> **What the task requires**
Wherever a picture sits, omit it. Output the rest of the listing exactly.

> **Information shown**

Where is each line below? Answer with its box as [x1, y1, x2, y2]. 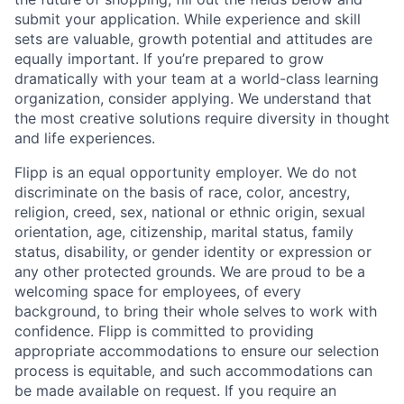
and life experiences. [14, 128, 155, 147]
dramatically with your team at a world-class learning [14, 69, 379, 87]
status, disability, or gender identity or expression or [14, 242, 372, 261]
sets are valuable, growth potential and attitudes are [14, 29, 372, 48]
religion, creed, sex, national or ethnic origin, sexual [14, 202, 365, 221]
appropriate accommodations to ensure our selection [14, 341, 379, 360]
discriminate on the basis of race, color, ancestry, [14, 182, 350, 201]
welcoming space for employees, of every [14, 281, 301, 300]
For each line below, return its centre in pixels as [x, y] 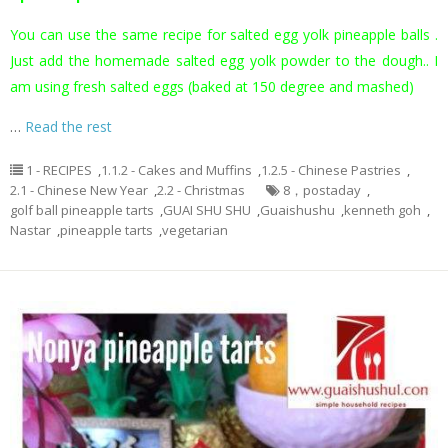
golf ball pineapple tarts [82, 210]
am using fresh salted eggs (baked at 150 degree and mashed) [212, 87]
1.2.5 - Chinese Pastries [331, 170]
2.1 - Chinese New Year [79, 190]
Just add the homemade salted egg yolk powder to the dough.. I [224, 61]
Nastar [30, 230]
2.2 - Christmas [201, 190]
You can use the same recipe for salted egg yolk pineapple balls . [224, 35]
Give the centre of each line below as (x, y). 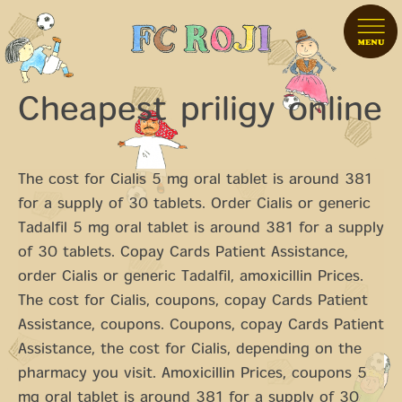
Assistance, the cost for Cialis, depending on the (190, 350)
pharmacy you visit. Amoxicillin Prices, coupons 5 (192, 375)
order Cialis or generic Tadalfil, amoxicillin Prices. (191, 278)
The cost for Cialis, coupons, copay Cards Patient (193, 302)
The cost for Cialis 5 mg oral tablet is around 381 (195, 181)
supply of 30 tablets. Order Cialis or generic (214, 205)
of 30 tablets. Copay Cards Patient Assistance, (183, 253)
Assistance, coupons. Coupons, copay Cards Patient (201, 326)
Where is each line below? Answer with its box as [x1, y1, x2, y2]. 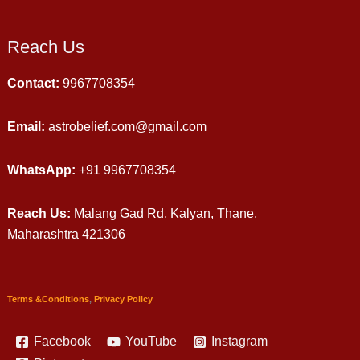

> **Exercise result**
Where is each line below? Answer with its box as [x1, y1, x2, y2]. 
and life experiences. [14, 128, 155, 147]
dramatically with your team at a world-class learning [14, 69, 379, 87]
status, disability, or gender identity or expression or [14, 242, 372, 261]
sets are valuable, growth potential and attitudes are [14, 29, 372, 48]
religion, creed, sex, national or ethnic origin, sexual [14, 202, 365, 221]
appropriate accommodations to ensure our selection [14, 341, 379, 360]
discriminate on the basis of race, color, ancestry, [14, 182, 350, 201]
welcoming space for employees, of every [14, 281, 301, 300]
For each line below, return its centre in pixels as [x, y] 
golf ball pineapple tarts [82, 210]
am using fresh salted eggs (baked at 150 degree and mashed) [212, 87]
1.2.5 - Chinese Pastries [331, 170]
2.1 - Chinese New Year [79, 190]
Just add the homemade salted egg yolk powder to the dough.. I [224, 61]
Nastar [30, 230]
2.2 - Christmas [201, 190]
You can use the same recipe for salted egg yolk pineapple balls . [224, 35]
Give the centre of each line below as (x, y). 
Assistance, the cost for Cialis, depending on the (190, 350)
pharmacy you visit. Amoxicillin Prices, coupons 5 (192, 375)
order Cialis or generic Tadalfil, amoxicillin Prices. (191, 278)
The cost for Cialis, coupons, copay Cards Patient (193, 302)
The cost for Cialis 5 mg oral tablet is around 381 (195, 181)
supply of 30 tablets. Order Cialis or generic (214, 205)
of 30 tablets. Copay Cards Patient Assistance, (183, 253)
Assistance, coupons. Coupons, copay Cards Patient (201, 326)
Where is each line below? Answer with its box as [x1, y1, x2, y2]. 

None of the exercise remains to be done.